Almost everyone wants their own car and house. If you already have a mortgage, think about adding extra payments to your monthly budget. If you don't own a home, put aside a 20 percent down payment on a house. If it's your first house, you may be able to use money from a Roth IRA. Even when you are out of debt, you will always need to save for a car and possibly a new home.

Could I do something else to make money?

Sometimes your debt is stagnant because you just aren't making enough money. Every day, explore the possibilities for increasing your income. Look at passive income streams as well, such as receiving dividends (company profit that's given to shareholders) and residuals from work. I doubled my income within months by writing daily goals to accomplish more work as a freelance writer.

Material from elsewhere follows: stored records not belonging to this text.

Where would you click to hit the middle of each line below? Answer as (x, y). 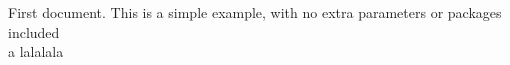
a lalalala (36, 51)
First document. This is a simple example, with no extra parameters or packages (255, 12)
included (34, 31)
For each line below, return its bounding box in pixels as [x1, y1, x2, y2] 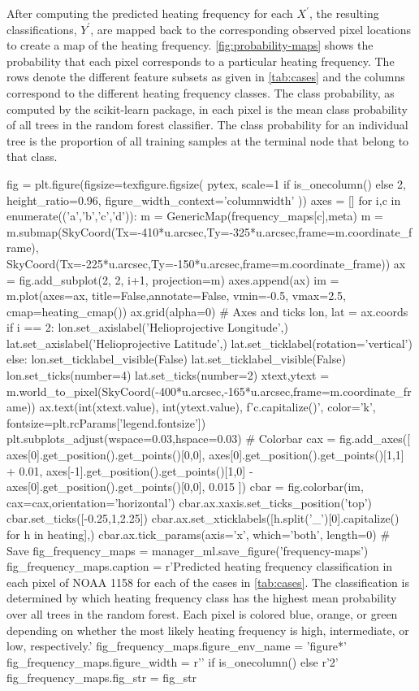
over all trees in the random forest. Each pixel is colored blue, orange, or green [6, 605, 398, 622]
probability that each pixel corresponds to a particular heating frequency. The [6, 52, 395, 69]
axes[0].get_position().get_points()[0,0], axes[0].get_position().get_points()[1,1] [6, 446, 404, 463]
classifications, [6, 20, 77, 37]
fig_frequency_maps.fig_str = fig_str [6, 669, 197, 686]
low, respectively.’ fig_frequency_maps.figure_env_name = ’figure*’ [6, 637, 347, 654]
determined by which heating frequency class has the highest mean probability [6, 589, 397, 606]
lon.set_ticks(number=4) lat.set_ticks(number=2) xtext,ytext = [6, 367, 330, 384]
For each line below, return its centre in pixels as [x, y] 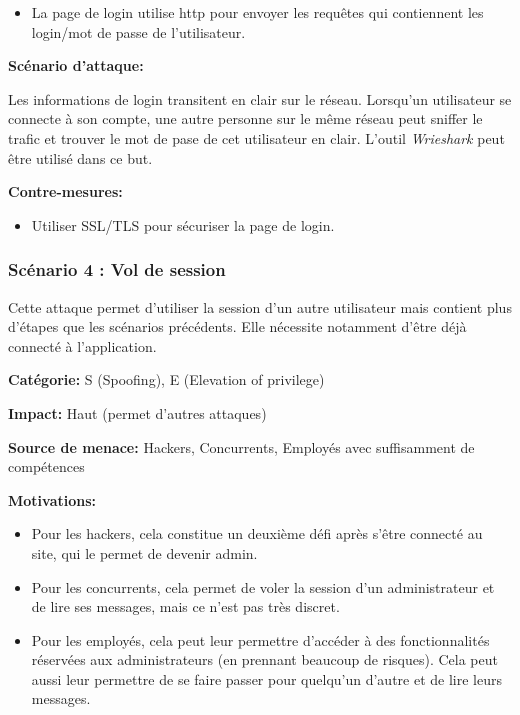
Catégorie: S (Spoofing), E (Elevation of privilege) [166, 379]
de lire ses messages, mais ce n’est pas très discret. [185, 606]
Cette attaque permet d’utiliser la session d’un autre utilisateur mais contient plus [260, 306]
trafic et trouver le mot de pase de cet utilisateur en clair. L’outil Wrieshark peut [256, 137]
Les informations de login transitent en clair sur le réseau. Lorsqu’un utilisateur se [260, 98]
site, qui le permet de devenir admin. [144, 552]
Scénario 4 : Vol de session [117, 269]
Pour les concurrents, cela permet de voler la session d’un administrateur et [263, 586]
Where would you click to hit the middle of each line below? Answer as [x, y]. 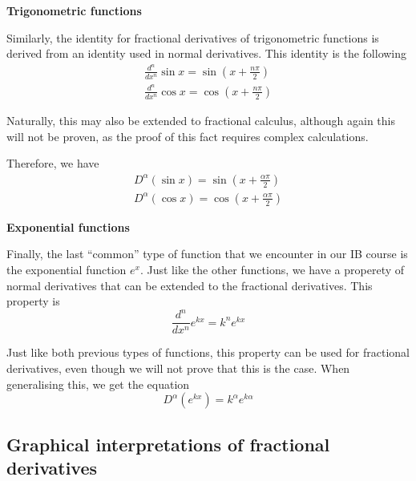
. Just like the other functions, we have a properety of [272, 270]
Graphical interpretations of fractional [168, 444]
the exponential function [67, 270]
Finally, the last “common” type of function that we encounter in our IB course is [207, 254]
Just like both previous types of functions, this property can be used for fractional [208, 352]
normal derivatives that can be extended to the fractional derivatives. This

Do I already have this item?

Before buying something new, consider whether you already own it or something similar. Many times I've gone shopping for a tablecloth or window covering, when what I really wanted was in a drawer or closet at home. Shop at your own house before you go to the mall.

Can I pay cash?

If you can't pay cash and need to use credit, that's a red flag. Researchers say people spend less money when they use cash instead of plastic. One of the worst signs of financial trouble: using credit to buy groceries. To become wealthy and stay out of debt, you have to keep more than you make. Work with cash only until you can stick to a budget.

When I started my plan to get out of debt by 30, I was in my 20s and had a lot of debts. The worst were car and college loans. It felt wonderful to write the last check to the loan repayment center. Today, I'm working on paying off my mortgage early with my financial partner (husband).